Our present meta-analysis demonstrated that the detection of FOXP3+ TILs was feasible on core-needle biopsy and excisional specimen and could act as a risk factor for lymph node metastasis in patients with breast cancer. Our pooled results indicated that high levels of FOXP3+ TILs were significantly associated with high histological grade. Furthermore, our pooled analysis showed that the presence of high levels of FOXP3+ TILs was associated with ER negative, PR negativity, HER2 Positive and TNBC. This conclusion was further supported by the meta-analysis results on RFS and OS. Approximately two thirds of the patients diagnosed with invasive breast cancer have positive hormone receptors [39]. Most of the included studies reported that FOXP3+ TILs was an indicator of poor prognosis applied unstratified breast cancer. Therefore, our pooled results might largely reflect the majority ER Positive population. Subsequently, sensitivity analysis confirmed the results were still significant. No publication bias was confirmed with a funnel plot. There were several possible explanations for the correlation between FOXP3+ TILs and lymph node metastasis and poor survival. One possible explanation may be that FOXP3+ TILs reflect tumor-induced immune evasion in breast cancers. In addition, high levels of FOXP3+ TILs was associated with poor survival factors, such as high histological grade, hormone receptor negative and HER2 Positive.

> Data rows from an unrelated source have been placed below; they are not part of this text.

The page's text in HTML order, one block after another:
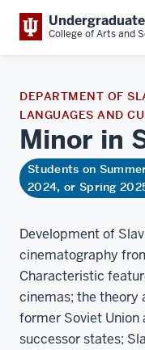
College of Arts and
DEPARTMENT OF
LANGUAGES AND
Minor in
Students on
2024, or Spring
Development of
cinematography
Characteristic
cinemas; the theory
former Soviet Union
successor states;
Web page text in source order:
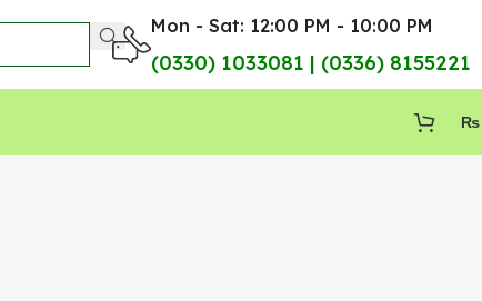
Mon - Sat: 12:00 PM - 10:00 PM
(0330) 1033081 | (0336) 8155221
₨
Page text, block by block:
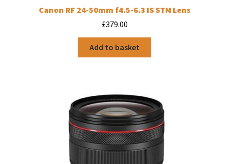
Canon RF 24-50mm f4.5-6.3 IS STM Lens
£379.00
Add to basket
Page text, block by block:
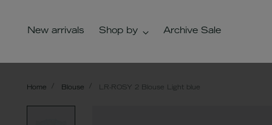
New arrivals Shop by Archive Sale
Home Blouse LR-ROSY 2 Blouse Light blue
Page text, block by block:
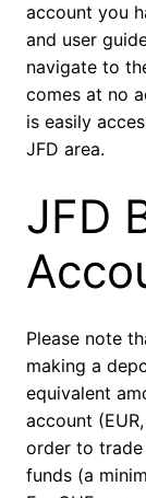
account you
and user
navigate to
comes at no
is easily
JFD area.
JFD
Please note
making a
equivalent
account
order to
funds (a
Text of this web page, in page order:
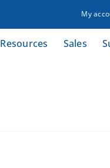
My
Resources Sales
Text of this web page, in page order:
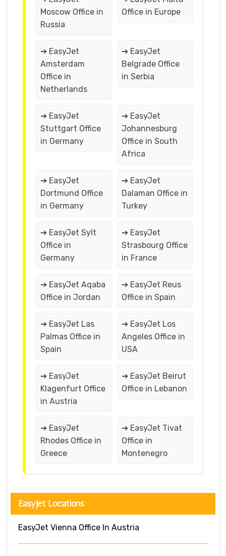
Moscow Office in
Russia
Office in Europe
➔ EasyJet
Amsterdam
Office in
Netherlands
➔ EasyJet
Belgrade Office
in Serbia
➔ EasyJet
Stuttgart Office
in Germany
➔ EasyJet
Johannesburg
Office in South
Africa
➔ EasyJet
Dortmund Office
in Germany
➔ EasyJet
Dalaman Office in
Turkey
➔ EasyJet Sylt
Office in
Germany
➔ EasyJet
Strasbourg Office
in France
➔ EasyJet Aqaba
Office in Jordan
➔ EasyJet Reus
Office in Spain
➔ EasyJet Las
Palmas Office in
Spain
➔ EasyJet Los
Angeles Office in
USA
➔ EasyJet
Klagenfurt Office
in Austria
➔ EasyJet Beirut
Office in Lebanon
➔ EasyJet
Rhodes Office in
Greece
➔ EasyJet Tivat
Office in
Montenegro
EasyJet Locations
EasyJet Vienna Office In Austria
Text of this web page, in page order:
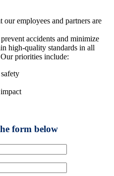
employees and partners are
accidents and minimize
high-quality standards in all
priorities include:
form below
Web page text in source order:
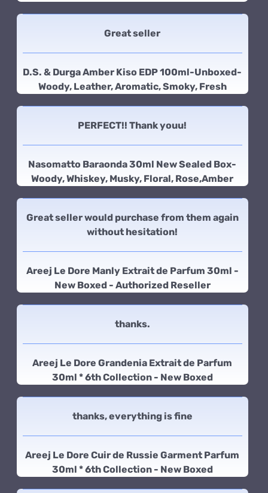
Great seller
D.S. & Durga Amber Kiso EDP 100ml-Unboxed-
Woody, Leather, Aromatic, Smoky, Fresh
PERFECT!! Thank youu!
Nasomatto Baraonda 30ml New Sealed Box-
Woody, Whiskey, Musky, Floral, Rose,Amber
Great seller would purchase from them again
without hesitation!
Areej Le Dore Manly Extrait de Parfum 30ml -
New Boxed - Authorized Reseller
thanks.
Areej Le Dore Grandenia Extrait de Parfum
30ml * 6th Collection - New Boxed
thanks, everything is fine
Areej Le Dore Cuir de Russie Garment Parfum
30ml * 6th Collection - New Boxed
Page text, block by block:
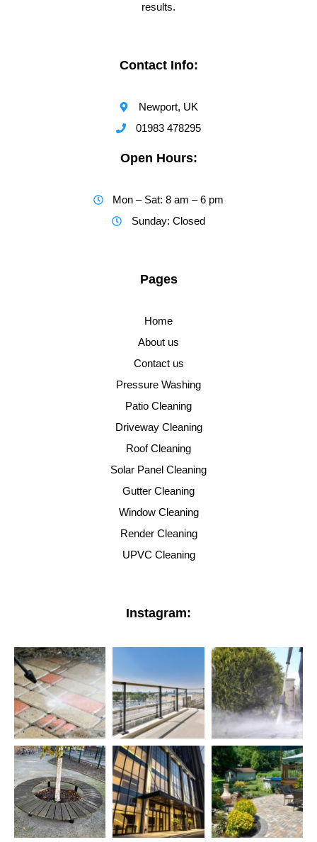
results.
Contact Info:
Newport, UK
01983 478295
Open Hours:
Mon – Sat: 8 am – 6 pm
Sunday: Closed
Pages
Home
About us
Contact us
Pressure Washing
Patio Cleaning
Driveway Cleaning
Roof Cleaning
Solar Panel Cleaning
Gutter Cleaning
Window Cleaning
Render Cleaning
UPVC Cleaning
Instagram:
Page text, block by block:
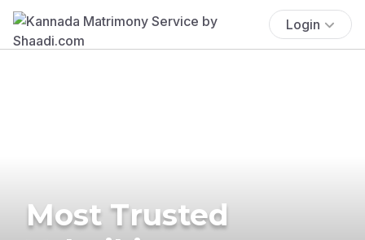
Login
Most Trusted
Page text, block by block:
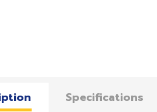
Specifications
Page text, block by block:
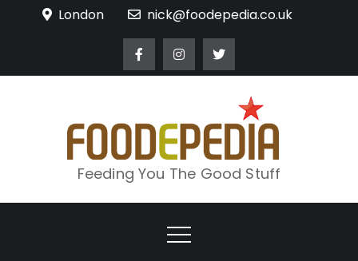
London nick@foodepedia.co.uk
Feeding You The Good Stuff
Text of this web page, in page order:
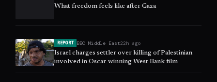
What freedom feels like after Gaza
REPORT BBC Middle East22h ago
Israel charges settler over killing of Palestinian
involved in Oscar-winning West Bank film
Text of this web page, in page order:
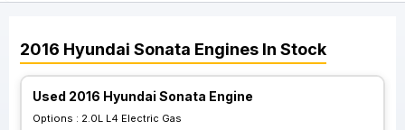
2016 Hyundai Sonata Engines In Stock
Used 2016 Hyundai Sonata Engine
Options : 2.0L L4 Electric Gas
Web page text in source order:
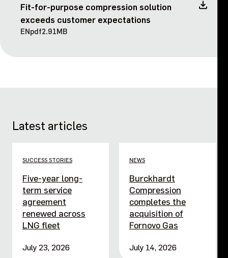
Fit-for-purpose compression solution
exceeds customer expectations
ENpdf2.91MB
Latest articles
SUCCESS STORIES
Five-year long-
term service
agreement
renewed across
LNG fleet
July 23, 2026
NEWS
Burckhardt
Compression
completes the
acquisition of
Fornovo Gas
July 14, 2026
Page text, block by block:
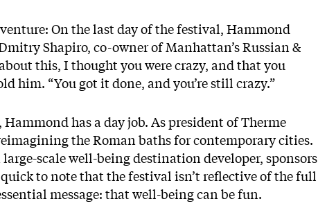
On the last day of the festival, Hammond
Shapiro, co-owner of Manhattan’s Russian &
this, I thought you were crazy, and that you
him. “You got it done, and you’re still crazy.”
has a day job. As president of Therme
the Roman baths for contemporary cities.
scale well-being destination developer, sponsors
to note that the festival isn’t reflective of the full
message: that well-being can be fun.
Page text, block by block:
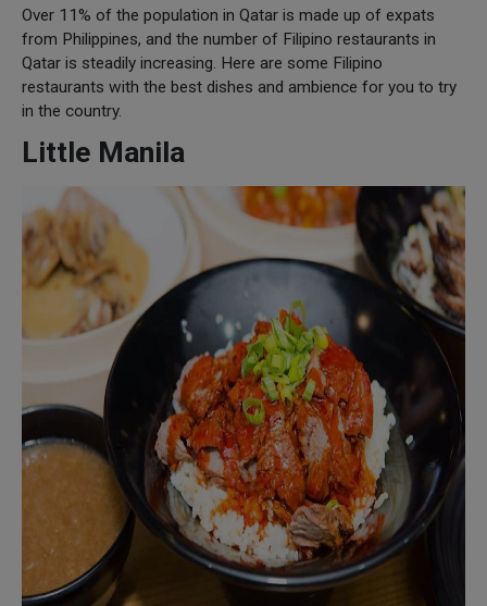
Over 11% of the population in Qatar is made up of expats
from Philippines, and the number of Filipino restaurants in
Qatar is steadily increasing. Here are some Filipino
restaurants with the best dishes and ambience for you to try
in the country.
Little Manila
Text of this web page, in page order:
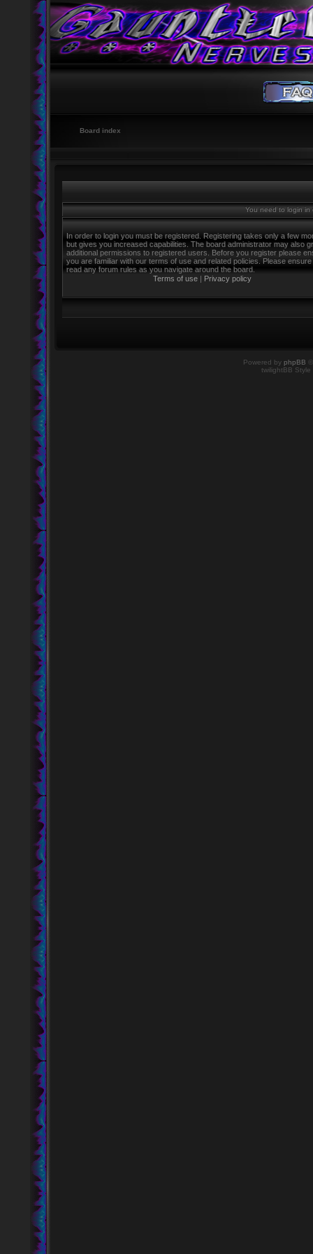
Board index
You need to login in
In order to login you must be registered. Registering takes only a few
but gives you increased capabilities. The board administrator may also
additional permissions to registered users. Before you register please
you are familiar with our terms of use and related policies. Please
read any forum rules as you navigate around the board.
Terms of use | Privacy policy
Powered by phpBB
twilightBB
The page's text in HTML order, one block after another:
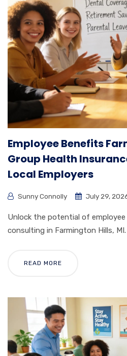
Employee Benefits
Group Health
Local Employers
Sunny Connolly July 29,
Unlock the potential of
consulting in Farmington Hills, MI.
READ MORE
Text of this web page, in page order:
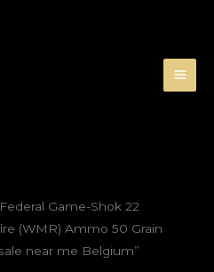
Game-Shok 22
(WMR) Ammo 50 Grain
near me Belgium”
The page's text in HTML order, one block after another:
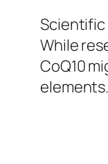
Scientific
While
CoQ10
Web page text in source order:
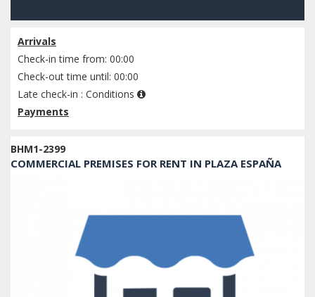
Arrivals
Check-in time from: 00:00
Check-out time until: 00:00
Late check-in : Conditions
Payments
BHM1-2399
COMMERCIAL PREMISES FOR RENT IN PLAZA ESPAÑA
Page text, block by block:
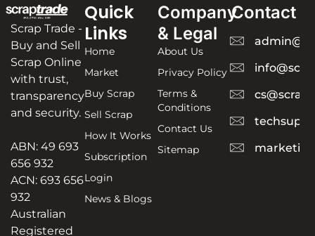
Scrap Trade -
Buy and Sell
Scrap Online
with trust,
transparency
and security.
ABN: 49 693
656 932
ACN: 693 656
932
Australian
Registered
Quick
Links
Home
Market
Buy Scrap
Sell Scrap
How It Works
Subscription
Login
News & Blogs
Company
& Legal
About Us
Privacy Policy
Terms &
Conditions
Contact Us
Sitemap
Contact
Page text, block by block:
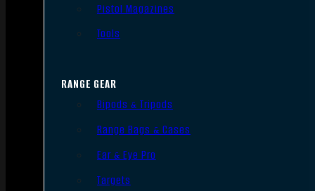
Pistol Magazines
Tools
RANGE GEAR
Bipods & Tripods
Range Bags & Cases
Ear & Eye Pro
Targets
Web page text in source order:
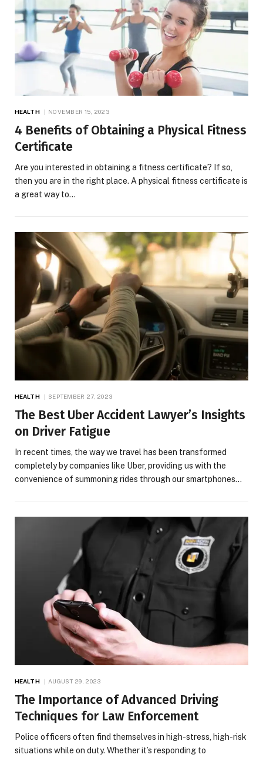
HEALTH NOVEMBER 15, 2023
4 Benefits of Obtaining a Physical Fitness
Certificate
Are you interested in obtaining a fitness certificate? If so,
then you are in the right place. A physical fitness certificate is
a great way to…
HEALTH SEPTEMBER 27, 2023
The Best Uber Accident Lawyer’s Insights
on Driver Fatigue
In recent times, the way we travel has been transformed
completely by companies like Uber, providing us with the
convenience of summoning rides through our smartphones…
HEALTH AUGUST 29, 2023
The Importance of Advanced Driving
Techniques for Law Enforcement
Police officers often find themselves in high-stress, high-risk
situations while on duty. Whether it’s responding to
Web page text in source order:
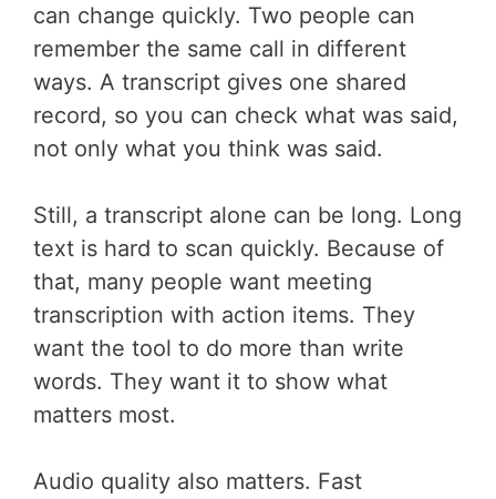
can change quickly. Two people can
remember the same call in different
ways. A transcript gives one shared
record, so you can check what was said,
not only what you think was said.
Still, a transcript alone can be long. Long
text is hard to scan quickly. Because of
that, many people want meeting
transcription with action items. They
want the tool to do more than write
words. They want it to show what
matters most.
Audio quality also matters. Fast
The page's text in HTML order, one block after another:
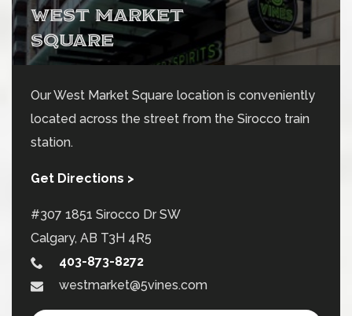
WEST MARKET
SQUARE
Our West Market Square location is conveniently
located across the street from the Sirocco train
station.
Get Directions >
#307 1851 Sirocco Dr SW
Calgary, AB T3H 4R5
403-873-8272
westmarket@5vines.com
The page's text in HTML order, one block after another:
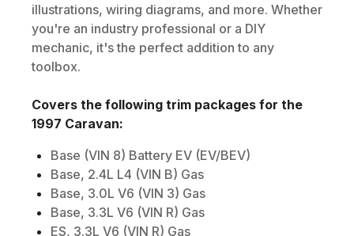
illustrations, wiring diagrams, and more. Whether
you're an industry professional or a DIY
mechanic, it's the perfect addition to any
toolbox.
Covers the following trim packages for the
1997 Caravan:
Base (VIN 8) Battery EV (EV/BEV)
Base, 2.4L L4 (VIN B) Gas
Base, 3.0L V6 (VIN 3) Gas
Base, 3.3L V6 (VIN R) Gas
ES, 3.3L V6 (VIN R) Gas
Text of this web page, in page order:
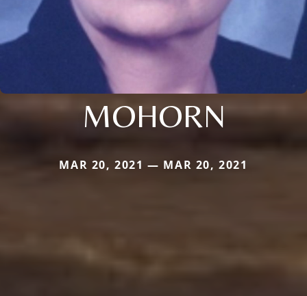
MOHORN
MAR 20, 2021 — MAR 20, 2021
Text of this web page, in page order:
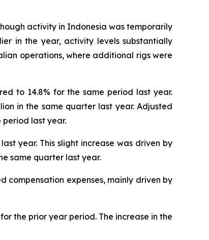
activity in Indonesia was temporarily
in the year, activity levels substantially
operations, where additional rigs were
to 14.8% for the same period last year.
in the same quarter last year. Adjusted
period last year.
year. This slight increase was driven by
same quarter last year.
compensation expenses, mainly driven by
the prior year period. The increase in the
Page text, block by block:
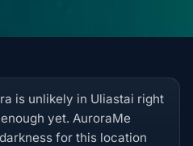
is unlikely in Uliastai right
yet. AuroraMe
for this location
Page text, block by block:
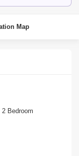
Map
Bedroom
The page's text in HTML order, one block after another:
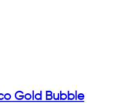
Gold Bubble
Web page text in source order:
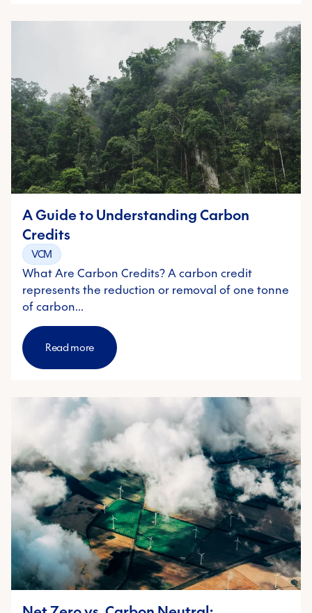
A Guide to Understanding Carbon
Credits
VCM
What Are Carbon Credits? A carbon credit
represents the reduction or removal of one tonne
of carbon…
Read more
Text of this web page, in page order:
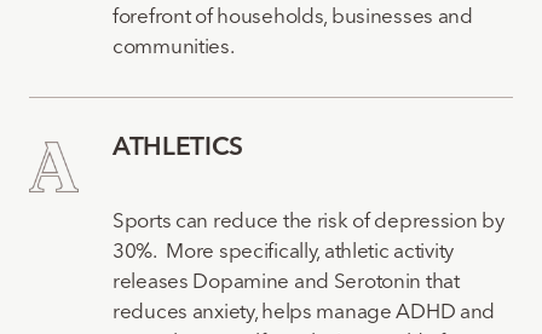
forefront of households, businesses and
communities.
ATHLETICS
Sports can reduce the risk of depression by
30%. More specifically, athletic activity
releases Dopamine and Serotonin that
reduces anxiety, helps manage ADHD and
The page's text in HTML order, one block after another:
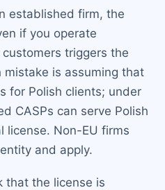
established firm, the
if you operate
triggers the
mistake is assuming that
for Polish clients; under
CASPs can serve Polish
license. Non-EU firms
and apply.
that the license is
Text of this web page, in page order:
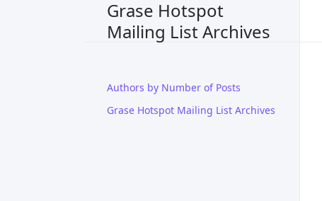
Grase Hotspot
Mailing List Archives
Authors by Number of Posts
Grase Hotspot Mailing List Archives
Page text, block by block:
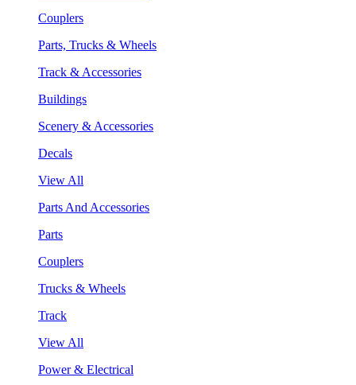
Couplers
Parts, Trucks & Wheels
Track & Accessories
Buildings
Scenery & Accessories
Decals
View All
Parts And Accessories
Parts
Couplers
Trucks & Wheels
Track
View All
Power & Electrical
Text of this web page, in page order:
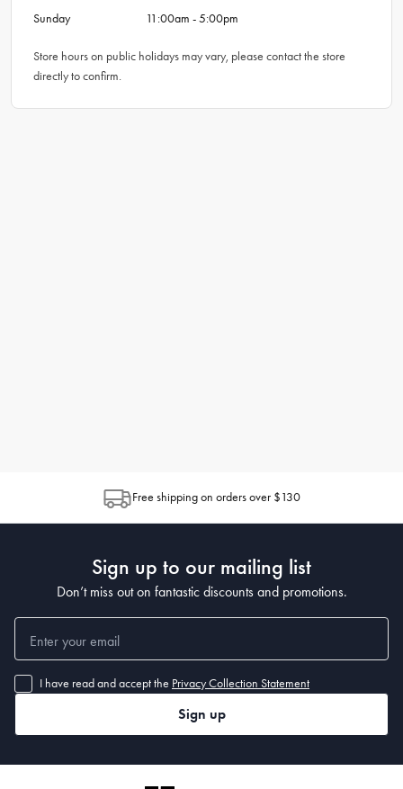
Sunday
11:00am - 5:00pm
Store hours on public holidays may vary, please contact the store
directly to confirm.
Free shipping on orders over $130
Sign up to our mailing list
Don’t miss out on fantastic discounts and promotions.
I have read and accept the Privacy Collection Statement
Sign up
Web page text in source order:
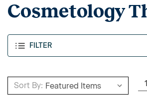
FILTER
Cosmetology
Sort By: 1
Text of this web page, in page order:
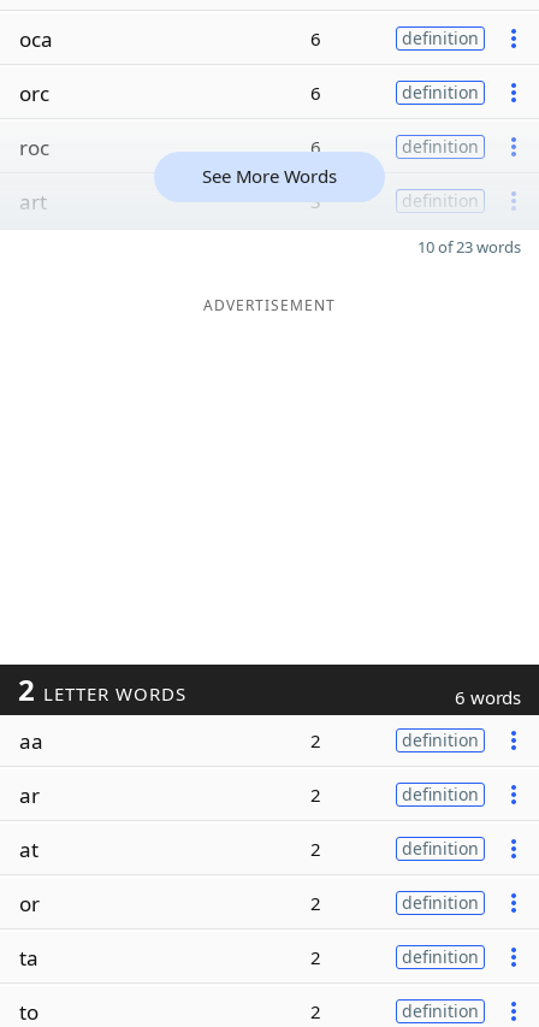
oca 6 definition
orc 6 definition
roc 6 definition
art 3 definition
See More Words
10 of 23 words
ADVERTISEMENT
2 LETTER WORDS 6 words
aa 2 definition
ar 2 definition
at 2 definition
or 2 definition
ta 2 definition
to 2 definition
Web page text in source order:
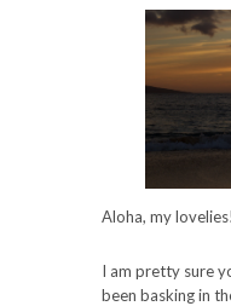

But in TNBC patients, evaluated pooled HRs indicated that high FOXP3+ TILs group was associated with a significantly improved RFS and OS. So far, very few studies have been powered to evaluate if FOXP3+ TILs influence clinical outcomes in different breast cancer molecular subtypes. Therefore, this subgroup analyses still have limited power. There were several possible explanations for this result. The main explanation may be that the favorable prognostic effect of FOXP3+ TILs in TNBC breast cancer may be primarily due to CD8+ T-cell infiltration. In addition, Tregs require close contact with target cells to exert suppression [40]. Currently, one research indicates that fewer than 20 % of CD4 + FOXP3+ lymphocytes were in direct contact with CD8+ TIL in the triple negative cohort [32]. Therefore, Tregs in TNBC may not exert significant suppression on CTLs. Moreover, multiple important factors of anti-tumour immunity can be active in TNBC despite the presence of Tregs. The prognostic correlations of FOXP3+ TILs could be affected by tumor microenvironment, including tumor location, histological and molecular subtypes, as well as different types of immune response. Further studies to explore the functional status and action modes of different subsets of TILs in different breast cancer molecular subtypes will lead us to further understand the mechanisms and provide additional clues for immunotherapy.

This meta-analysis has several limitations. First, the limited number of stratified breast cancer studies would have influenced the statistical power of our results. Second, heterogeneity could not be eliminated, its existence forced us to use a relatively conservative random effect model. Third, our research is based on statistical data, rather than individual patient data, which may not be able to provide a robust estimate of association. Despite the limitations of our study, our meta-analysis is the first study to demonstrate the correlation between FOXP3+ TILs and the clinicopathological characteristics and prognosis in breast cancer.

Conclusions

In conclusion, our meta-analysis demonstrates that the presence of high levels of FOXP3+ TILs is associated with prognosis for breast cancer patients and predicts lymph node metastasis, hormone receptor and HER-2 status. In the future, high-quality, well designed and large-scale multicenter studies are needed to explore the functional role of different TILs subsets in different breast cancer molecular subtypes. In addition, it can provide the basis for the immunotherapy of different molecular subtypes of breast cancer.